* _WHAT TO WORK ON_
Beginning with the line that holds "far (the 8765th epoch) (21, 432, 106, 443)", please retype each line through the end of the listing below, both ends included, and nothing more.

* _DATA LISTING_
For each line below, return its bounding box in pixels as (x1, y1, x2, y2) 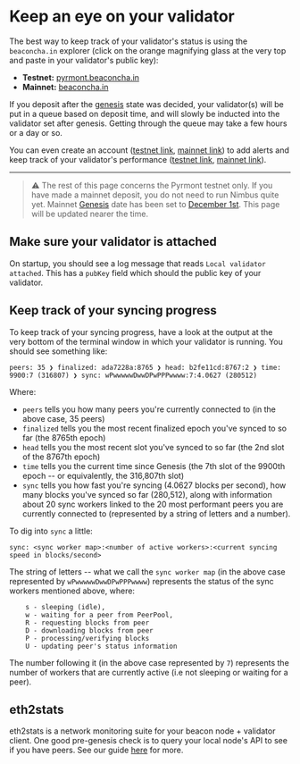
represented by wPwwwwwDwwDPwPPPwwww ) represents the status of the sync (9, 575, 274, 586)
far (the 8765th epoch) (21, 432, 106, 443)
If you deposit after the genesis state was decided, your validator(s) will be (9, 98, 284, 109)
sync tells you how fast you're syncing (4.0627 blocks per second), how (21, 480, 287, 491)
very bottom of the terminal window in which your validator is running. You (9, 336, 284, 347)
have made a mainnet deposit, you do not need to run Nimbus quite (30, 189, 279, 200)
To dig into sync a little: (9, 525, 94, 536)
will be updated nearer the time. (30, 208, 149, 219)

* _ANSWER SECTION_
far (the 8765th epoch) (21, 432, 106, 443)
If you deposit after the genesis state was decided, your validator(s) will be (9, 98, 284, 109)
sync tells you how fast you're syncing (4.0627 blocks per second), how (21, 480, 287, 491)
very bottom of the terminal window in which your validator is running. You (9, 336, 284, 347)
have made a mainnet deposit, you do not need to run Nimbus quite (30, 189, 279, 200)
To dig into sync a little: (9, 525, 94, 536)
will be updated nearer the time. (30, 208, 149, 219)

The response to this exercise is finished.